Autism again figures prominently in this month's APS Presidential Column by Morton Ann Gernsbacher, "On Not Being Human" (which I strongly recommend be read in its entirety). She asks,
Do we all agree that all humans are indeed, human?
And points out historical examples where the humanity of humans has been denied, including:
The anonymous tract, Disputatio Nova Contra Mulieres, Qua Probatur Eas Homines Non Esse (A New Argument Against Women, in Which it Is Demonstrated That They Are not Human Beings), first published in 1595, was reprinted prolifically during the 17th and 18th centuries.
And:
In the 1860s, British anthropologists espoused that Blacks were an inferior species, more comparable to apes than to Caucasians, and therefore well suited for slavery.
And:
At the Nuremberg Trial, one SS general explained his allegiance to genocide by the simple contention that “Jews are not even human.”
Dr Gernsbacher then shows that assertions that some humans aren't human are not confined to the past. She supplies an example of a statement made by a language researcher at a conference not so many years ago:
“Oh, I’ve seen children with Williams syndrome. They don’t count. They’re not even human. They must belong to some other species entirely.”
As Dr Gernsbacher points out, these spoken words did not make it into print. This contrasts with the situation in autism. Autistics have been prominently denied human status in accolade-laden books and in prominent peer-reviewed papers:
For example, in a recent New York Times “notable book of the year,” an internationally acclaimed psychological scientist segregated autistic people from other humans and placed them “together with robots and chimpanzees.”
Dr Gernsbacher has not named this acclaimed cognitive scientist, but he is instantly recognizable as Steven Pinker. She also provides this quote:
“it’s as if they [autistic people] do not understand or are missing a core aspect of what it is to be human”
Without peeking at the references, I have no trouble instantly attributing this one to Bryna Siegel, who has been an expert witness for the government side in more than one Canadian ABA legal battle (e.g., Wynberg and Hewko).
Dr Gernsbacher goes on to explore of the work of Micheal Tomasello (again, not named, but unmistakable), who published two major target articles in the journal Behavioral and Brain Sciences, in 1993 then in 2005. Dr Tomasello has authored many other articles as well as a highly praised and influential book, which have in common his contention that autistics, like apes, lack the essential features defining humans as human. Here is how Dr Gernsbacher describes the 2005 BBS article:
In a more recent scholarly article, also written with the aim of delineating “the crucial difference between human cognition and that of other species,” autistic people were again segregated from other humans and placed with great apes.

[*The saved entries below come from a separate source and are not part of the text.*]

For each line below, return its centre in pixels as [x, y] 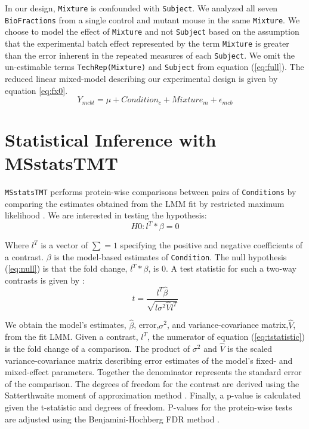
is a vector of [64, 245]
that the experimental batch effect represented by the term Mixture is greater [147, 43]
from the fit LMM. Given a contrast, [72, 337]
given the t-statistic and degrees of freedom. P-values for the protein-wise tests [149, 407]
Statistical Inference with [111, 139]
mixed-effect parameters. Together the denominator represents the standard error [153, 372]
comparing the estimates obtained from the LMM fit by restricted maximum [145, 203]
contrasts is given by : [45, 280]
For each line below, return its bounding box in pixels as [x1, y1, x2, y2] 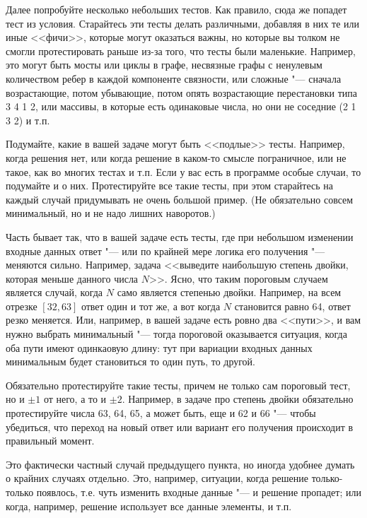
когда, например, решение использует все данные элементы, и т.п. [6, 498, 292, 513]
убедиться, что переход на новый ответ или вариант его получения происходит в [6, 419, 354, 434]
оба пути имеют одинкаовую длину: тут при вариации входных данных [6, 340, 313, 355]
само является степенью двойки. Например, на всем [117, 285, 342, 300]
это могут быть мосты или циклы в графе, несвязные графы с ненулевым [6, 57, 322, 72]
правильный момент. [6, 433, 95, 448]
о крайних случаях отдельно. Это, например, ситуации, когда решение [6, 471, 308, 485]
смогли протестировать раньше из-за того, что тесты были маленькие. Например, [6, 43, 356, 58]
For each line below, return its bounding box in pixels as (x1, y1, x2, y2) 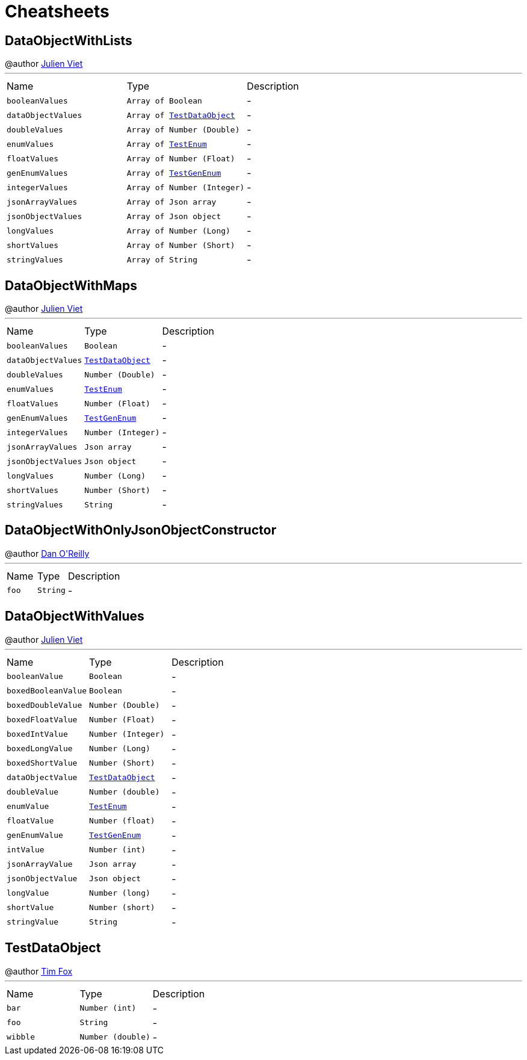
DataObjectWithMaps (5, 277, 137, 293)
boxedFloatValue (7, 715, 78, 725)
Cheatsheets (5, 1, 109, 22)
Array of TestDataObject (126, 110, 235, 120)
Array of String (126, 255, 198, 264)
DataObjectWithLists (5, 33, 132, 48)
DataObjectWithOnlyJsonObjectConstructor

After acknowledging that the empirical literature demonstrates that “great apes and children with autism are clearly not blind to all aspects of intentional action,” the authors raised the bar (“understanding the intentional actions and perceptions of others is not by itself sufficient to produce humanlike social and cultural activities”), and continued to pound home their belief that autistic children do not “engage socially and culturally with others in the ways that human children do”; they do not “interact with other persons in the species-typical manner.” Their social behavior is just not human.
What Dr Gernsbacher does not point out is that the examples she provides are not exceptional. There is a list of famous scientists, currently prominent in various disciplines, who have in various ways denied that autistics are human (or even alive). In addition to Steven Pinker, Michael Tomasello, and Bryna Siegel, this list would include Peter Hobson, Fred Volkmar, Thomas Insel, V.S. Ramachandran, Ivar Lovaas, and Paul Bloom.
Dr Gernsbacher concludes:
Why are humans dehumanized? According to Morton Deutsch, this year’s APS James McKeen Cattell award recipient, humans are dehumanized when they are perceived as a threat. What threat do humans with Williams syndrome and autistic humans pose to psychological scientists? A threat to the universality of the scientists’ theories, a threat to the scientists’ ability to accept human diversity?
Last fall, a Duquesne University sophomore violated his Catholic university’s code of conduct by posting on Facebook his opinion that homosexual behavior was “subhuman.” Shouldn’t psychological scientists be held to an equally high code of conduct? In addition to being required to remove his offensive comment from the Web, the Duquesne sophomore had to write a 10-page essay on respect for human dignity. I wish some psychological scientists would at least read, if not write, a similar essay.